Злости и возмущению требовался выход. И мы его неожиданно нашли. Ненавидя и устраивая друг другу пакости.

Всякий раз, когда мама убеждала меня, что мы с Даном обязательно подружимся и станем роднее любых кровных братьев и сестёр, я втайне злорадно ухмылялась и создавала план очередной мести. Ни о какой дружбе и речи идти не могло.

Наша война быстро вышла за рамки только «нашей». Это произошло зимой. Первой моей зимой, которую я встретила в новом городе и новой школе. Дан долго придумывал мне новое обидное прозвище, что неудивительно.

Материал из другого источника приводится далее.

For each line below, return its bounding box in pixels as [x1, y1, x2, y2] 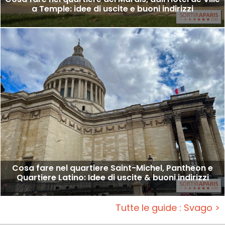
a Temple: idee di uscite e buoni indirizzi [32, 3, 193, 15]
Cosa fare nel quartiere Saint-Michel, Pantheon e [12, 162, 213, 174]
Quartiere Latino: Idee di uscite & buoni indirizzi [16, 171, 209, 183]
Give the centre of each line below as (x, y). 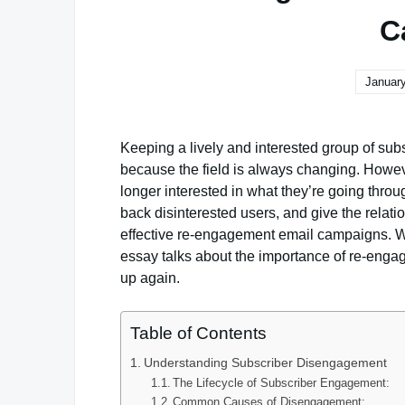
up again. (150, 278)
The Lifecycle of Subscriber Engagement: (282, 383)
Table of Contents (198, 333)
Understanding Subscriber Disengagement (265, 363)
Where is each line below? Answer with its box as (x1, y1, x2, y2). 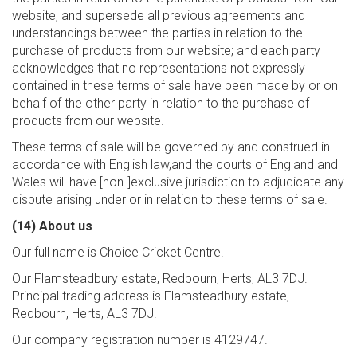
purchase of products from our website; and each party (12, 43, 320, 58)
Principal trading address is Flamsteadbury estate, (12, 288, 289, 304)
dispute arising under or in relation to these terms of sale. (12, 192, 328, 207)
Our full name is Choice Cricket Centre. (12, 245, 224, 260)
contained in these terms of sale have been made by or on (12, 78, 338, 93)
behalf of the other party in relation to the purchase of (12, 96, 309, 111)
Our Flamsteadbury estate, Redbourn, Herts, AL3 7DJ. (12, 271, 308, 286)
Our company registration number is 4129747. (12, 332, 268, 347)
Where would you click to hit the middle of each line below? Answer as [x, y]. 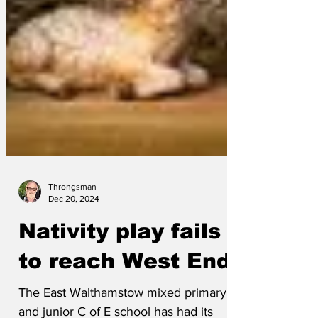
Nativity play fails [120, 252]
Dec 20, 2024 [74, 220]
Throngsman [72, 208]
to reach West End [125, 282]
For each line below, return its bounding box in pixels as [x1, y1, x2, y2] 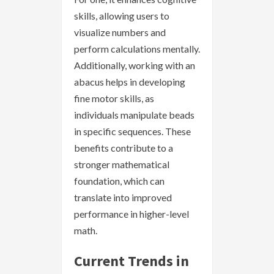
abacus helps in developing [74, 76, 185, 88]
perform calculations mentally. [74, 43, 200, 55]
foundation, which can [74, 175, 165, 187]
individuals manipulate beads [74, 109, 194, 121]
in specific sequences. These [74, 125, 191, 138]
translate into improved [74, 191, 172, 204]
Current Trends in [74, 251, 189, 271]
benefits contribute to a [74, 142, 173, 154]
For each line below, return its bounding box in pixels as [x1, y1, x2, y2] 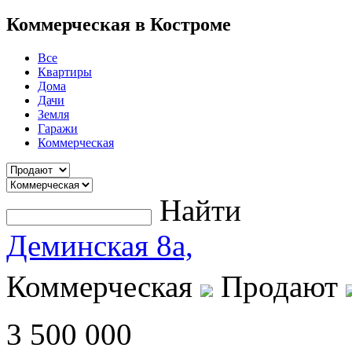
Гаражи [38, 121, 78, 135]
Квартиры [38, 64, 92, 79]
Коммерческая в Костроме [6, 13, 231, 35]
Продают [221, 269, 338, 303]
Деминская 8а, [6, 228, 193, 262]
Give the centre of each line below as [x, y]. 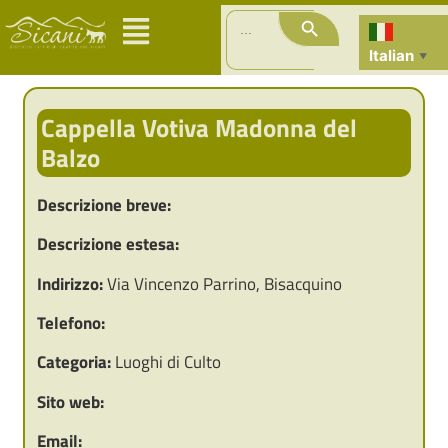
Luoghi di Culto [165, 362]
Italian [392, 55]
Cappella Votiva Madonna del [198, 128]
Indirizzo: [69, 283]
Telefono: [70, 323]
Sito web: [70, 401]
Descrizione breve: [103, 204]
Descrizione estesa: [107, 244]
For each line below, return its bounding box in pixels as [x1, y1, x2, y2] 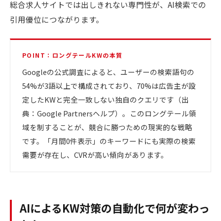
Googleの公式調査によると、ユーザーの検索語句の [22, 67, 194, 77]
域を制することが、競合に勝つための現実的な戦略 [22, 122, 192, 133]
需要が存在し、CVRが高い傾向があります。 [22, 149, 168, 160]
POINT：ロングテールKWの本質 [22, 51, 123, 60]
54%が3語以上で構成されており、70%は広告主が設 [22, 80, 196, 91]
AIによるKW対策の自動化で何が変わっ [20, 200, 210, 216]
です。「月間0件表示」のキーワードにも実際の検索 [22, 136, 196, 147]
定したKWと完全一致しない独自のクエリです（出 [22, 94, 189, 105]
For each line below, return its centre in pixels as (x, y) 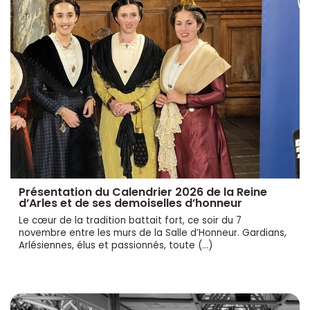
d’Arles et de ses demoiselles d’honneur (130, 203)
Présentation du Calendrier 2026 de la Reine (143, 192)
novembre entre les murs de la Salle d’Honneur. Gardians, (153, 232)
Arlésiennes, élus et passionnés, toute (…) (116, 245)
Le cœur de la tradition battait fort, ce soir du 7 (130, 220)
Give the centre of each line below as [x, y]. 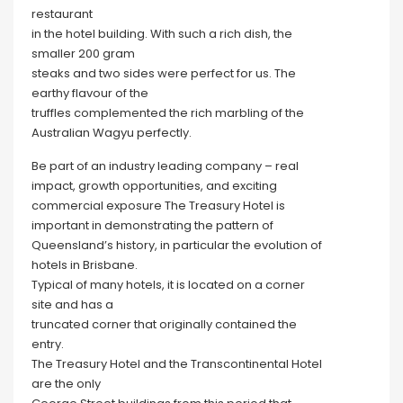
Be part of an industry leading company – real [165, 166]
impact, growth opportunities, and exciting [154, 185]
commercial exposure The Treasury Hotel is [158, 205]
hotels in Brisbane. [85, 264]
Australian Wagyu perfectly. [112, 132]
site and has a [72, 304]
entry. [48, 344]
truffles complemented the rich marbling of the [168, 112]
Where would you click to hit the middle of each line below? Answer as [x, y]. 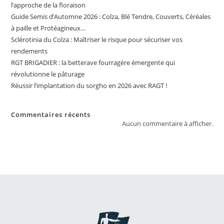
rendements [29, 51]
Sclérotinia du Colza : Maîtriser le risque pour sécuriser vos [97, 40]
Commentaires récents [51, 115]
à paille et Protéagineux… [48, 28]
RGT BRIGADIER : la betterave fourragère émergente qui [93, 63]
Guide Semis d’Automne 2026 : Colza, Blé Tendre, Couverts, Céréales [111, 17]
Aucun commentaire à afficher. [167, 124]
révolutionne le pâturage [48, 74]
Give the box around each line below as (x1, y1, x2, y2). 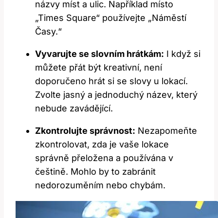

Я была убеждена, что его мозг размером не больше обычной горошины. Но и горошина всё-таки оказалась на что-то способна.

— Рита — дочь троглодита! — выплюнул Дан мне в лицо на очередной перемене и засмеялся вместе со своими дружками.

Возможно, сама рифма была не такой уж и обидной. Я бы могла придумать и похлеще, но суть заключалась в другом. Дан обидел не меня, а мою память об отце. Вряд ли он своим крошечным мозгом мог познать всю глубину своей дурацкой рифмы, но для меня это была запретная тема. Память об отце никто не имел права трогать. Поэтому, взбесившись, я поспешила защитить самое дорогое, что у меня было.

Итог: разбитый нос и лужа крови.

Девчонка побила Дана Кравеца! Какое унижение!

В тот зимний вечер мама устроила дома такой скандал, что в ушах у меня еще долго звенело. Она запретила мне всё, кроме учебы. Никаких сладостей, игр, прогулок и прочих вещей, которые могли бы меня развеселить или обрадовать. Она кричала так, словно Дан был ее родным сыном. Я пыталась объясниться, но мама даже слушать меня не хотела. Моим союзником неожиданно стал дядя Юра.

— Оба виноваты, — отрезал он. — Оба и будут наказаны.

— Но, Юра…

— Это справедливо, Наташ. Ты знаешь, почему Рита ударила Дана?

— Нет, — мне показалось, что мама даже немного растерялась, явно не ожидая такого развития событий.

— Он придумал обидную рифму к ее имени.

— Это не дает права Рите заниматься рукоприкладством. Я не так ее воспитывала. Она меня позорит и ставит в неловкое положение перед учителями.

— Наказаны будут оба. Точка.

Легче мне, конечно, от этого не стало. Но увидев неприятно удивленную рожу Дана, который всё это время подслушивал разговор, я с наслаждением улыбнулась.

Еще одна причина нашей горячо взаимной ненависти была заботливо спрятана в общей копилке.

И по мере взросления эта копилка наполнялась всё новыми и новыми причинами. Разными по своей важности, весу и масштабности: испорченная блузка, кошачьи какашки в портфеле, новое противное прозвище, подножка на физре, дорогие бутсы для тренировок в мусоропроводе, сдохшие насекомые в кармане моего любимого джинсового комбинезона.

У нас была своя полноценная война, в которую временами вмешивались родители. А затем просто смирились и всё реже начали обращать на это внимание, потому что просто привыкли. Наши препирания стали не чем иным, как обычным белым шумом. Таким же обыденным процессом, как и втягивание носом кислорода. Для этого не требовались осознанность или контроль.

В определенный период динамика нашей войны зависла в одной точке, пока в игру не вступили гормоны. Дан резко перестал быть худым некрасивым на мой вкус мальчиком. Он стал выше меня и гораздо крепче. Его дружки тоже заметно подтянулись и с каждым разом держать удар во время очередной пакостной ситуации откровенно становилось и сложнее, и страшнее. И Дан видел это, чувствовал свое физическое превосходство надо мной.

Он будто бы все эти годы ждал, терпел мои хлесткие болезненные выпады в ответ. Объективно, в средней школе я чаще умудрялась напакостить ему, чем он мне. Но теперь ситуация повернулась на сто восемьдесят градусов. Или проще сказать, задницей ко мне и лицом к Дану.